When Amazon bought a robotics company called Kiva Systems last year, it made perfect sense. Kiva makes robots that move things around warehouses; Amazon has a lot of warehouses full of a lot of stuff that needs moving around. Google, on the other hand, would seem to have no obvious need for robots, which is why it might appear odd that they just announced the purchase of Boston Dynamics, a company developing robots that mostly resemble animals and are designed to do things like carry equipment for soldiers, run fast, and jump really high. In fact, it's only the latest of a bunch of robotics companies Google has bought.

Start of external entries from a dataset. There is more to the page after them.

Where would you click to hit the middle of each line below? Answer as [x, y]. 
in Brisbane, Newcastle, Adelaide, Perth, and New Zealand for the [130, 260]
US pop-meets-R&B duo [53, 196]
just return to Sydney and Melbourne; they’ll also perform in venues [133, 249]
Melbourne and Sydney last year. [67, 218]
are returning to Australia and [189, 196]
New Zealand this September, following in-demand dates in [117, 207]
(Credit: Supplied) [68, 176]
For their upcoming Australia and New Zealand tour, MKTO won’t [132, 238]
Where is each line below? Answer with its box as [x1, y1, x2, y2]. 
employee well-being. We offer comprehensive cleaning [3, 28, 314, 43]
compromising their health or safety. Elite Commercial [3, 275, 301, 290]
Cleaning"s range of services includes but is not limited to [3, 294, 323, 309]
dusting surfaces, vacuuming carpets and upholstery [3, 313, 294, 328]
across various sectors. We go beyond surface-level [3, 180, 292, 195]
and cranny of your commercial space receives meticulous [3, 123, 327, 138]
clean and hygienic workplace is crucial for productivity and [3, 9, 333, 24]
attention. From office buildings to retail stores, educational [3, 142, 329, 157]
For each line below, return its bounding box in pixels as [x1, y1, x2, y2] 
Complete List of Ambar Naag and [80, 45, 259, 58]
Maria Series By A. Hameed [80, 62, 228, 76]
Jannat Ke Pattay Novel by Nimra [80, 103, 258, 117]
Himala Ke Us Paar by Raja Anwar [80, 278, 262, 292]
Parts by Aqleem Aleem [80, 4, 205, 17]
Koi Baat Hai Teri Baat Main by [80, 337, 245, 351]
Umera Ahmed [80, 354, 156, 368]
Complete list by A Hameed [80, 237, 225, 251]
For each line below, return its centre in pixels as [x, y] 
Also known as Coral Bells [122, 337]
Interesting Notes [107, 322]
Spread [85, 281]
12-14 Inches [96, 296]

So what are they up to? In some ways, Google increasingly resembles a corporation out of a near-future sci-fi novel, one that begins by making some nice but (seemingly) not exactly world-transforming product, then that product turns out to be bigger than anybody imagined, then it gradually expands into one area after another until it controls practically the entire world. Eventually, the corporation becomes a nuclear power and wages war on its few remaining competitors, then becomes a practical one-world government. If that's their goal, a steady supply of robots would obviously be extremely useful.
In our reality, Google isn't that big, at least not yet. They rank 55th on the latest Fortune 500 list, behind a bunch of companies that are in more prosaic businesses like oil, retail, and banking. Nevertheless, it's hard to think of another corporation that goes as far afield from its basic product line in its research as Google does. Apple (which makes substantially more money than Google, by the way) does a lot of research, but it's mostly to come up with new products they're going to sell. Meanwhile, Google is working on things like driverless cars, pushing technology forward in ways that may not make them much money (if any at all) in the long run, for no obvious reason other than the fact that the company's leadership appears to think it's interesting.
I'm not a Google fanboy-like many companies, they do some very nice things and some less-nice things. But if I were Larry Page, this is the kind of enterprise I'd be getting into, too. When the company was formed, he and co-founder Sergey Brin had one shattering insight: that searching for things on the internet was going to be far more important than anybody else realized, and if you could make software that did it better than the alternatives, your company could become a behemoth. You'd have trouble finding anybody in the business of predicting the future who doesn't think robotics is going to be incredibly important to the world of 50 years from now (or sooner). So if you're Google and you've got billions of dollars to play with, why not make the future? Let's just hope they keep that "Don't Be Evil" thing in mind.